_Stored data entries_
────────────────

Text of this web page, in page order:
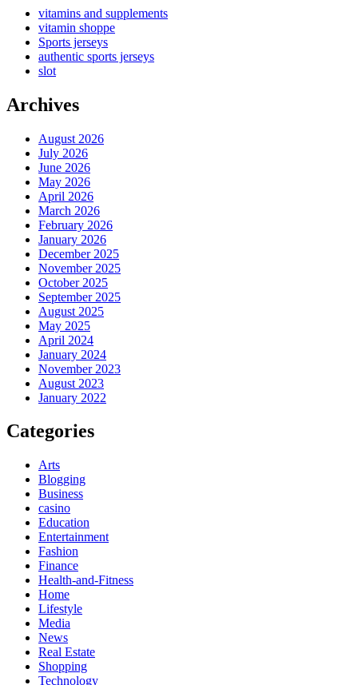
vitamins and supplements
vitamin shoppe
Sports jerseys
authentic sports jerseys
slot
Archives
August 2026
July 2026
June 2026
May 2026
April 2026
March 2026
February 2026
January 2026
December 2025
November 2025
October 2025
September 2025
August 2025
May 2025
April 2024
January 2024
November 2023
August 2023
January 2022
Categories
Arts
Blogging
Business
casino
Education
Entertainment
Fashion
Finance
Health-and-Fitness
Home
Lifestyle
Media
News
Real Estate
Shopping
Technology
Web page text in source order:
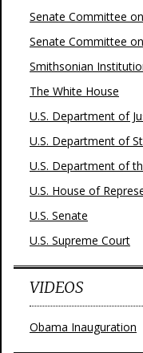
Senate Committee
Senate Committee
Smithsonian
The White House
U.S. Department of
U.S. Department of
U.S. Department of
U.S. House of
U.S. Senate
U.S. Supreme Court
VIDEOS
Obama Inauguration
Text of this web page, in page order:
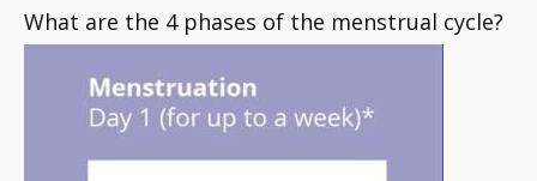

────────────────

_Work to complete_
Pictures are to be left out when the lines from the one containing "Web page text" through the end of the records above are repeated exactly; no other line is wanted.

_Result_
Web page text in source order:
Senate Committee
Senate Committee
Smithsonian
The White House
U.S. Department of
U.S. Department of
U.S. Department of
U.S. House of
U.S. Senate
U.S. Supreme Court
VIDEOS
Obama Inauguration
Text of this web page, in page order:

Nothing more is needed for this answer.